- Genre: Conference
- Frequency: Annually
- Venue: Varies each year
- Location: Varies each year
- Country: United States
- Years active: 2003–2023
- Inaugurated: July 12, 2002
- Most recent: July 19, 2023
- Organised by: Microsoft
- Sponsor: Main sponsors: Huawei, Tech Data. BitTitan and Dell EMC
- Website: partner.microsoft.com/en-us/inspire

= Microsoft Inspire =

Annual conference

Microsoft Inspire (formerly the Microsoft Worldwide Partner Conference) was a conference held annually by the Microsoft Corporation for its partner community. It was announced in 2024 that it would be replaced by Microsoft's new virtual event, MCAPS Start for Partners.

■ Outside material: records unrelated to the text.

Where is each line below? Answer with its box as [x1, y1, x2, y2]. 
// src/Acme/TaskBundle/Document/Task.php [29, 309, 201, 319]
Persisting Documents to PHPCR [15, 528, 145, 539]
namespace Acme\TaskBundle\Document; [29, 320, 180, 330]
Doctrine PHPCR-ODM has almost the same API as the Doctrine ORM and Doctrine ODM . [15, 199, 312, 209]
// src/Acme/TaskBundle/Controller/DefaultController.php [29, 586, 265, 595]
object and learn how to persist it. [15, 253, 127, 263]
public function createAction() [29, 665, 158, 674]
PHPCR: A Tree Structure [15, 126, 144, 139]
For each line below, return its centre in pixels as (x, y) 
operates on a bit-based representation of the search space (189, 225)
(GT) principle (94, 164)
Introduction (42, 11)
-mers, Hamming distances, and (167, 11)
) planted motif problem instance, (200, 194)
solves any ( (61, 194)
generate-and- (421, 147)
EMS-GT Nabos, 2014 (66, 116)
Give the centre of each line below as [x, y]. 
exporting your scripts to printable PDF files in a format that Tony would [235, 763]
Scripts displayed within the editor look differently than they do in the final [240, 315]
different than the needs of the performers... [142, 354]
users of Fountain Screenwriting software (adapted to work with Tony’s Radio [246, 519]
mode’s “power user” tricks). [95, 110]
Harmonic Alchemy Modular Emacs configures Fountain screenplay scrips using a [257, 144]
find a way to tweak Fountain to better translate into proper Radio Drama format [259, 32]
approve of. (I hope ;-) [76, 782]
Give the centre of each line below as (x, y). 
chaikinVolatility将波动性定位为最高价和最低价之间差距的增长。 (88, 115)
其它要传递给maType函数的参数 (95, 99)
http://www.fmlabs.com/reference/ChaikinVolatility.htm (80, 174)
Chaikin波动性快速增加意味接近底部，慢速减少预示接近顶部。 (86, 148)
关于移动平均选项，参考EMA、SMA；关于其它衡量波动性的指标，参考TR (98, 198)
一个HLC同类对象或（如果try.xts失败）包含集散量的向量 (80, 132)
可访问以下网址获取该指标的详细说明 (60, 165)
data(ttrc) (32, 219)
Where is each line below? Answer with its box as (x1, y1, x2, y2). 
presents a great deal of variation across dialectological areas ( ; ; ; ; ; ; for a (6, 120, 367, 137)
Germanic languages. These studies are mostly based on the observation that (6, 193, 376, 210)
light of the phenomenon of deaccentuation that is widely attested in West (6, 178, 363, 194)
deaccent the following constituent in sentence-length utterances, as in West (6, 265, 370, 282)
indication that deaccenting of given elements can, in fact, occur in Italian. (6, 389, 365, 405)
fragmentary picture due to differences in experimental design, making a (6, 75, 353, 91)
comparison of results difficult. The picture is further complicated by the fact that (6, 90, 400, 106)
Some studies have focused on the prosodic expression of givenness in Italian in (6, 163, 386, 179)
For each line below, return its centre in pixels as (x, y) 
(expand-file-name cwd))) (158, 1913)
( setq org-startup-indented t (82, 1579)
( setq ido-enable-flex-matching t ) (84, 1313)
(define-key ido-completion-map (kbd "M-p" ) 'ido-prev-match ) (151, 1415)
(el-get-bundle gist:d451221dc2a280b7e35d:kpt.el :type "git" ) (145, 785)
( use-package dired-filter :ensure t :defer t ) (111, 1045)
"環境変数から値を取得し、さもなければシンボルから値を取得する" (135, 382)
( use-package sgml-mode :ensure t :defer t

At Inspire, partners are taught about Microsoft's roadmap for the upcoming year, network and build connections, share best practices, experience the latest product innovations, and learn new skills and techniques. There are also keynote addresses from Microsoft executives, featured speakers, business-track specific offerings, and hundreds of sessions.

In its current form, it has been held since 2003.
Before 2003, it was two different events, Microsoft Fusion and the Microsoft Business Solutions Stampede. In recent years, not including the Virtual Online events, it has been co-located with the Microsoft internal Microsoft Ready conference.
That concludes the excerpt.